_Extracted records_:

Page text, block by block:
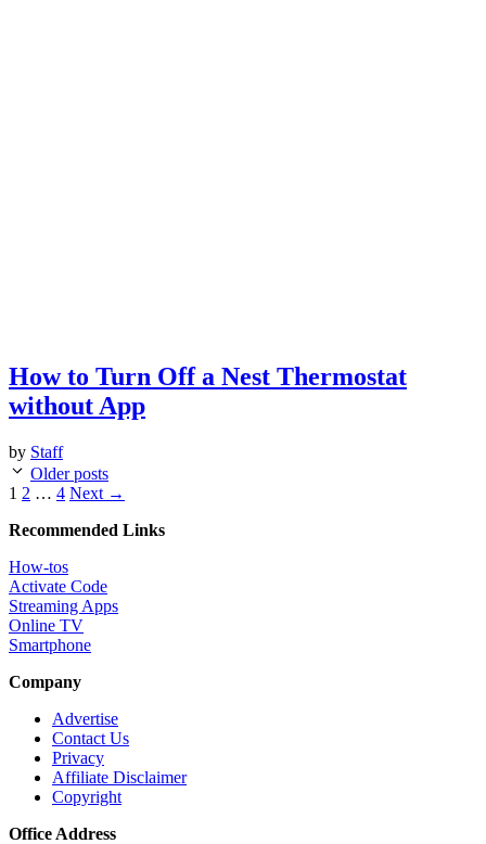
How to Turn Off a Nest Thermostat
without App
by Staff
Post
navigation
Older posts
Page
1 Page
2 … Page
4 Next →
Recommended Links
How-tos
Activate Code
Streaming Apps
Online TV
Smartphone
Company
Advertise
Contact Us
Privacy
Affiliate Disclaimer
Copyright
Office Address
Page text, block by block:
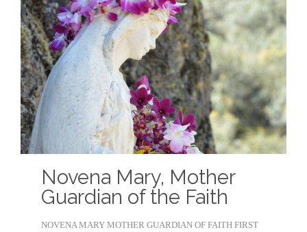
Novena Mary, Mother
Guardian of the Faith
NOVENA MARY MOTHER GUARDIAN OF FAITH FIRST
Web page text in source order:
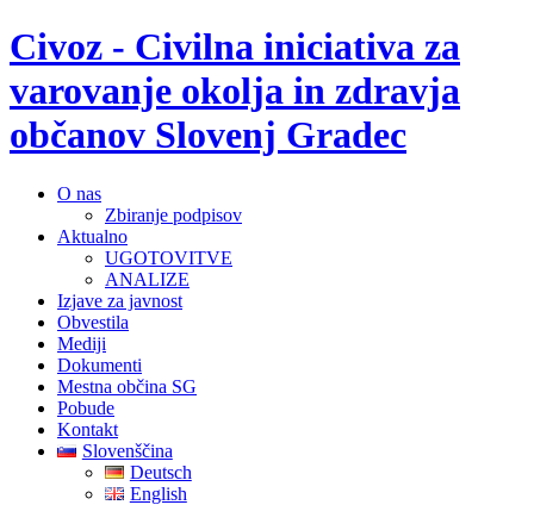
Civoz - Civilna iniciativa za
varovanje okolja in zdravja
občanov Slovenj Gradec
O nas
Zbiranje podpisov
Aktualno
UGOTOVITVE
ANALIZE
Izjave za javnost
Obvestila
Mediji
Dokumenti
Mestna občina SG
Pobude
Kontakt
Slovenščina
Deutsch
English
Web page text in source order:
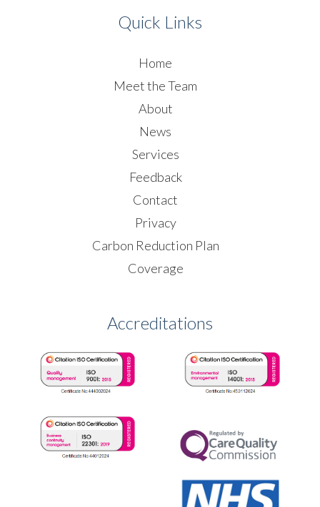
Quick Links
Home
Meet the Team
About
News
Services
Feedback
Contact
Privacy
Carbon Reduction Plan
Coverage
Accreditations
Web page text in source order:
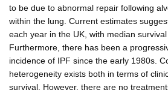
to be due to abnormal repair following
within the lung. Current estimates
each year in the UK, with median
Furthermore, there has been a
incidence of IPF since the early 1980s.
heterogeneity exists both in terms of
survival. However, there are no
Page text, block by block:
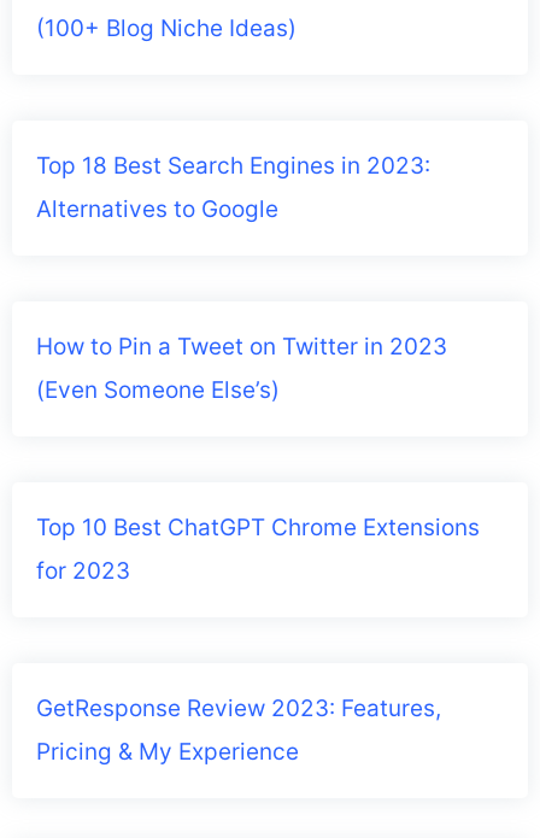
(100+ Blog Niche Ideas)
Top 18 Best Search Engines in 2023:
Alternatives to Google
How to Pin a Tweet on Twitter in 2023
(Even Someone Else’s)
Top 10 Best ChatGPT Chrome Extensions
for 2023
GetResponse Review 2023: Features,
Pricing & My Experience
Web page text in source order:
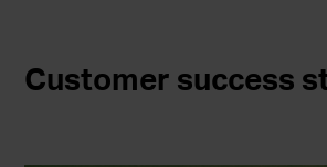
Customer success

_Your task_: Please retype every entry above exactly, leaving out any picture.

_Task solution_:
Page text, block by block:
How to Turn Off a Nest Thermostat
without App
by Staff
Post
navigation
Older posts
Page
1 Page
2 … Page
4 Next →
Recommended Links
How-tos
Activate Code
Streaming Apps
Online TV
Smartphone
Company
Advertise
Contact Us
Privacy
Affiliate Disclaimer
Copyright
Office Address
Page text, block by block:
Novena Mary, Mother
Guardian of the Faith
NOVENA MARY MOTHER GUARDIAN OF FAITH FIRST
Web page text in source order:
Civoz - Civilna iniciativa za
varovanje okolja in zdravja
občanov Slovenj Gradec
O nas
Zbiranje podpisov
Aktualno
UGOTOVITVE
ANALIZE
Izjave za javnost
Obvestila
Mediji
Dokumenti
Mestna občina SG
Pobude
Kontakt
Slovenščina
Deutsch
English
Web page text in source order:
Quick Links
Home
Meet the Team
About
News
Services
Feedback
Contact
Privacy
Carbon Reduction Plan
Coverage
Accreditations
Web page text in source order:
to be due to abnormal repair following
within the lung. Current estimates
each year in the UK, with median
Furthermore, there has been a
incidence of IPF since the early 1980s.
heterogeneity exists both in terms of
survival. However, there are no
Page text, block by block:
(100+ Blog Niche Ideas)
Top 18 Best Search Engines in 2023:
Alternatives to Google
How to Pin a Tweet on Twitter in 2023
(Even Someone Else’s)
Top 10 Best ChatGPT Chrome Extensions
for 2023
GetResponse Review 2023: Features,
Pricing & My Experience
Web page text in source order:
Customer success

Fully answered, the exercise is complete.